Ken Biddulph

Personal information
- Full name: Kenneth David Biddulph
- Born: 29 May 1932 Chingford, London, England
- Died: 7 January 2003 (aged 70) Amberley, Gloucestershire, England
- Batting: Right-handed
- Bowling: Right-arm fast-medium
- Role: Bowler

Domestic team information
- 1955–1961: Somerset
- 1962–1972: Durham
- FC debut: 13 July 1955 Somerset v Worcestershire
- Last FC: 11 August 1961 Somerset v Glamorgan
- List A debut: 4 May 1964 Durham v Hertfordshire
- Last List A: 19 July 1972 Durham v Surrey

Career statistics
| Competition | First-class | List A |
| Matches | 91 | 5 |
| Runs scored | 468 | 1 |
| Batting average | 6.78 | 1.00 |
| 100s/50s | 0/0 | 0/0 |
| Top score | 41 | 1* |
| Balls bowled | 15,070 | 366 |
| Wickets | 270 | 5 |
| Bowling average | 27.61 | 33.80 |
| 5 wickets in innings | 10 | 0 |
| 10 wickets in match | 0 | 0 |
| Best bowling | 6/30 | 3/20 |
| Catches/stumpings | 37/– | 0/– |
- Source: CricketArchive, 16 May 2010

= Ken Biddulph =

English cricketer (1932–2003)

Kenneth David Biddulph (29 May 1932 – 7 January 2003) played first-class cricket for Somerset between 1955 and 1961, and later appeared in List A cricket matches while playing Minor Counties cricket for Durham between 1962 and 1972. He was born in Chingford, Essex and died at his home in Amberley, Gloucestershire.

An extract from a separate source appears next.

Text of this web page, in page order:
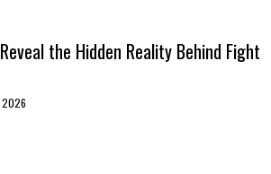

Ken Biddulph was a right-arm fast-medium bowler and a tail-end right-handed batsman. Colin McCool, who played alongside Biddulph on the Somerset side of the late 1950s, was not complimentary about Biddulph's abilities as an opening bowler in his ghosted book Cricket is a Game (1960), though Biddulph took a total of 162 wickets over the 1959 and 1960 seasons.

==Cricket career==
Having played for the Somerset second eleven in 1954, Biddulph made his first-class debut in two matches during the 1955 season, taking three wickets in his first match against Worcestershire. There were seven first-class matches in 1956 and three in 1957. In the match against Derbyshire at Derby in 1956, he took five wickets for 46 runs in Derbyshire's first innings, finishing the innings off with a spell of five for 8 with the second new ball.

Biddulph gained a more regular place in the first team in 1958 as the deputy for regular fast-medium bowler Bryan Lobb, playing in almost half the matches as Somerset finished third in the County Championship, the county's highest position since 1892. In his first match of the season, against Kent at Dartford, he took six second-innings wickets for 64 runs, his best career performance to that date. He improved that performance later in the season in the home match against Worcestershire at Taunton, when he and Bill Alley took all the wickets as Worcestershire were dismissed for 68; Biddulph's share was six for 34.

Lobb retired from regular first-class cricket at the end of the 1958 season to become a teacher, and Biddulph stepped up in 1959 to be Somerset's regular opening bowler, usually forming a not-much-more-than-medium-paced opening attack with Alley or Ken Palmer. He took 79 wickets at an average of 24.35 and was awarded his county cap. He took five or more wickets in an innings four times and improved his own personal best with six for 30 in the match against the Combined Services at Taunton, and these were the best figures of his entire career. His figures for the 1960 season were similar: 83 wickets at an average of 27.28.

In its review of Somerset's 1960 season, Wisden Cricketers' Almanack wrote that lack of a match winning fast bowler was the main cause for the team's poor performance: "Biddulph, Palmer, and Alley bowled accurately enough, but their medium-fast deliveries lacked penetrative power," it wrote. In the 1961 season, Palmer's bowling became much more successful, but Biddulph, by contrast, lost form. He dropped out of the first team halfway through the season and at the end the season, he was not re-engaged. In an article after Biddulph's death, the cricket author Stephen Chalke wrote: "[His] moment on the stage had passed... Ken Biddulph quickly realized when his contract was not renewed in 1961. 'The sports shop in Taunton had a cut-out of me in the window, bowling. And the next time I walked past, it had gone.'"

==After Somerset==

Biddulph went into League cricket on leaving Somerset and was a regular in Durham's Minor Counties side from 1962 until 1969, reappearing in four matches during 1972. In this period, he played five List A matches for Durham in the Gillette Cup competition.

Biddulph joined the staff at Wycliffe College in Stonehouse, Gloucestershire as the Cricket and Squash professional in 1985. He retired at the age of 60 in 1992, but he was active in cricket coaching in the West Country almost up to his death.